──────── Given records

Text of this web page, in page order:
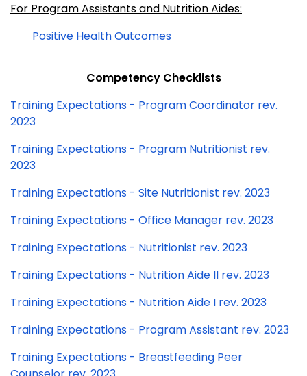
For Program Assistants and Nutrition Aides:
Positive Health Outcomes
Competency Checklists
Training Expectations - Program Coordinator rev.
2023
Training Expectations - Program Nutritionist rev.
2023
Training Expectations - Site Nutritionist rev. 2023
Training Expectations - Office Manager rev. 2023
Training Expectations - Nutritionist rev. 2023
Training Expectations - Nutrition Aide II rev. 2023
Training Expectations - Nutrition Aide I rev. 2023
Training Expectations - Program Assistant rev. 2023
Training Expectations - Breastfeeding Peer
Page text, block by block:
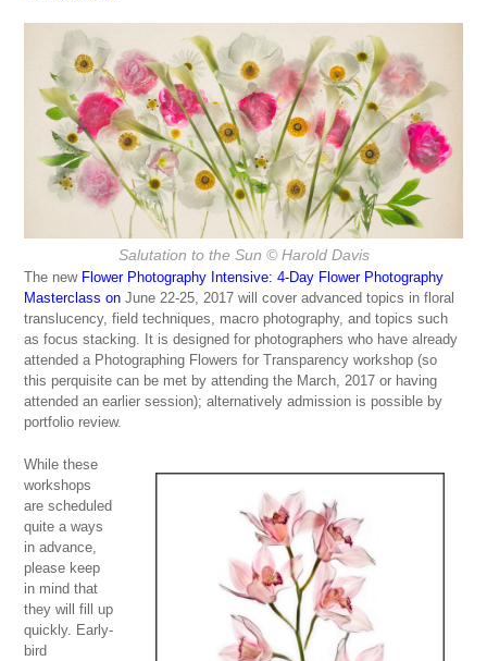
Salutation to the Sun © Harold Davis
The new Flower Photography Intensive: 4-Day Flower Photography
Masterclass on June 22-25, 2017 will cover advanced topics in floral
translucency, field techniques, macro photography, and topics such
as focus stacking. It is designed for photographers who have already
attended a Photographing Flowers for Transparency workshop (so
this perquisite can be met by attending the March, 2017 or having
attended an earlier session); alternatively admission is possible by
portfolio review.
While these
workshops
are scheduled
quite a ways
in advance,
please keep
in mind that
they will fill up
quickly. Early-
bird

────────────────

### Work task
The output must start at the line holding "Training Expectations - Program Nutritionist", end at the last line of the listing above, and show each line exactly; please omit all pictures.

### Reply to the exercise
Training Expectations - Program Nutritionist rev.
2023
Training Expectations - Site Nutritionist rev. 2023
Training Expectations - Office Manager rev. 2023
Training Expectations - Nutritionist rev. 2023
Training Expectations - Nutrition Aide II rev. 2023
Training Expectations - Nutrition Aide I rev. 2023
Training Expectations - Program Assistant rev. 2023
Training Expectations - Breastfeeding Peer
Page text, block by block:
Salutation to the Sun © Harold Davis
The new Flower Photography Intensive: 4-Day Flower Photography
Masterclass on June 22-25, 2017 will cover advanced topics in floral
translucency, field techniques, macro photography, and topics such
as focus stacking. It is designed for photographers who have already
attended a Photographing Flowers for Transparency workshop (so
this perquisite can be met by attending the March, 2017 or having
attended an earlier session); alternatively admission is possible by
portfolio review.
While these
workshops
are scheduled
quite a ways
in advance,
please keep
in mind that
they will fill up
quickly. Early-
bird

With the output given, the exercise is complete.